Roberto Gándara

Personal information
- Full name: Roberto Gándara González
- Date of birth: 16 April 1990 (age 36)
- Place of birth: Salamanca, Spain
- Height: 1.78 m (5 ft 10 in)
- Position: Midfielder

Team information
- Current team: Santa Marta
- Number: 10

Youth career
- Salamanca

Senior career*
- Years: Team / Apps / (Gls)
- 2009–2012: Salamanca B / 56 / (12)
- 2012–2015: Arenas de Getxo / 72 / (11)
- 2015–2016: Badajoz / 33 / (5)
- 2016–2018: Talavera / 67 / (18)
- 2018–2019: Podbeskidzie / 19 / (3)
- 2019–2020: Portugalete / 20 / (1)
- 2020–2023: Palencia / 78 / (19)
- 2023–: Santa Marta / 8 / (1)

= Roberto Gándara =

Spanish association football player

Roberto Gándara González (born 16 April 1990) is a Spanish professional footballer who plays for Santa Marta as a midfielder.

==Club career==
Born in Salamanca, Gándara graduated from the youth academy of local UD Salamanca and made his debut for the reserves in 2009–10 season, in Tercera División.
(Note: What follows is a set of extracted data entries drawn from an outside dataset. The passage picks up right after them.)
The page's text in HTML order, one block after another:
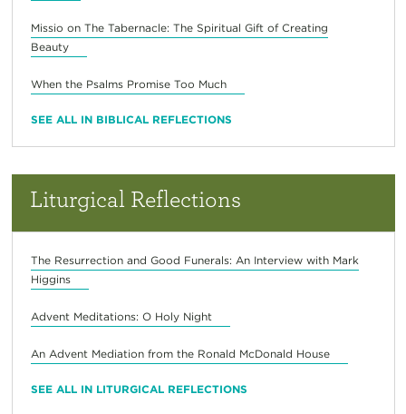
Missio on The Tabernacle: The Spiritual Gift of Creating
Beauty
When the Psalms Promise Too Much
SEE ALL IN BIBLICAL REFLECTIONS
Liturgical Reflections
The Resurrection and Good Funerals: An Interview with Mark
Higgins
Advent Meditations: O Holy Night
An Advent Mediation from the Ronald McDonald House
SEE ALL IN LITURGICAL REFLECTIONS

After a stint with Arenas Club de Getxo in the same tier (securing promotion to Segunda División B), he signed for CD Badajoz on a one-year contract on 18 July 2015.

On 16 July 2016, Gándara switched to CF Talavera de la Reina. At the end of the 2016–17 season, the club won promotion to Segunda División B. On 30 June 2018, he moved abroad for the first time in his career and joined Polish I liga club Podbeskidzie Bielsko-Biała.